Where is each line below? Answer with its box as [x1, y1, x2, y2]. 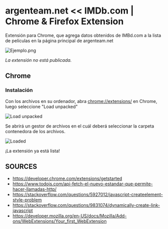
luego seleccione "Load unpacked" [5, 103, 78, 109]
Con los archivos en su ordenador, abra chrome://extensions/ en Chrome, [5, 98, 157, 104]
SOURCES [5, 162, 38, 171]
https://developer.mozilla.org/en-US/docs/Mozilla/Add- [12, 213, 127, 219]
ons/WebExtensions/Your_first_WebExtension [12, 218, 107, 224]
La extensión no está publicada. [5, 57, 72, 63]
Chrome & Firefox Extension [5, 16, 124, 27]
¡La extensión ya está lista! [5, 148, 60, 154]

○ ○ ○

§ **What needs to be done**: Return every entry above exactly as written, minus the pictures.

§ **Answer to this problem**:
Where is each line below? Answer with its box as [x1, y1, x2, y2]. 
luego seleccione "Load unpacked" [5, 103, 78, 109]
Con los archivos en su ordenador, abra chrome://extensions/ en Chrome, [5, 98, 157, 104]
SOURCES [5, 162, 38, 171]
https://developer.mozilla.org/en-US/docs/Mozilla/Add- [12, 213, 127, 219]
ons/WebExtensions/Your_first_WebExtension [12, 218, 107, 224]
La extensión no está publicada. [5, 57, 72, 63]
Chrome & Firefox Extension [5, 16, 124, 27]
¡La extensión ya está lista! [5, 148, 60, 154]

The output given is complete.